-- DIRECTIONS FOR THIS TASK --
Reproduce exactly, and only, the lines below from the one containing "Can You Put Too Much Wax on a Boat?" through the one containing "YOUTUBE VIDEO".

** Opening PROVIDED INFORMATION block **

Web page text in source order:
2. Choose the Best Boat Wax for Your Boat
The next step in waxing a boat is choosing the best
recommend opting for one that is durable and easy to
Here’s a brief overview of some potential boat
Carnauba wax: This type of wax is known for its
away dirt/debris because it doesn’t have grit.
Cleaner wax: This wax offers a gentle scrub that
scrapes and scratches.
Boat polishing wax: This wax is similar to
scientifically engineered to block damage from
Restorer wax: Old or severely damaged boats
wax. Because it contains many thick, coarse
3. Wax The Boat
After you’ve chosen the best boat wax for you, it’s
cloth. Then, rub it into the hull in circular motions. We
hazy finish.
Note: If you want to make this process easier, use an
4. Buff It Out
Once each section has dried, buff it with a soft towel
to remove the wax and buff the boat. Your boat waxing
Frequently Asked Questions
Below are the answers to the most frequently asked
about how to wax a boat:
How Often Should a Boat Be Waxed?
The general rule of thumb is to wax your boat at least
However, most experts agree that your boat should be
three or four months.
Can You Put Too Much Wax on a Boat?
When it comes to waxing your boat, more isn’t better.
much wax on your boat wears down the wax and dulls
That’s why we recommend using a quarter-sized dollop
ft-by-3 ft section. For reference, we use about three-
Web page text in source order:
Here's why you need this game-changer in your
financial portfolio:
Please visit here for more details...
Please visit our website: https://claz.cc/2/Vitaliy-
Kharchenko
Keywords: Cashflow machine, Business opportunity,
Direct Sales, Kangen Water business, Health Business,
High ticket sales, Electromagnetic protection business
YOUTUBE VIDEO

** Closing PROVIDED INFORMATION block **
** Opening PROVIDED INFORMATION block **

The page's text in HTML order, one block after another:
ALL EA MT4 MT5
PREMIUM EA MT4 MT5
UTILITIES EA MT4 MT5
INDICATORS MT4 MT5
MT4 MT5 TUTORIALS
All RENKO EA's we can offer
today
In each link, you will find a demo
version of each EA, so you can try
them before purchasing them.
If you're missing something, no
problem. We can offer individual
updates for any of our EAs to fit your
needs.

** Closing PROVIDED INFORMATION block **

-- TASK ANSWER --
Can You Put Too Much Wax on a Boat?
When it comes to waxing your boat, more isn’t better.
much wax on your boat wears down the wax and dulls
That’s why we recommend using a quarter-sized dollop
ft-by-3 ft section. For reference, we use about three-
Web page text in source order:
Here's why you need this game-changer in your
financial portfolio:
Please visit here for more details...
Please visit our website: https://claz.cc/2/Vitaliy-
Kharchenko
Keywords: Cashflow machine, Business opportunity,
Direct Sales, Kangen Water business, Health Business,
High ticket sales, Electromagnetic protection business
YOUTUBE VIDEO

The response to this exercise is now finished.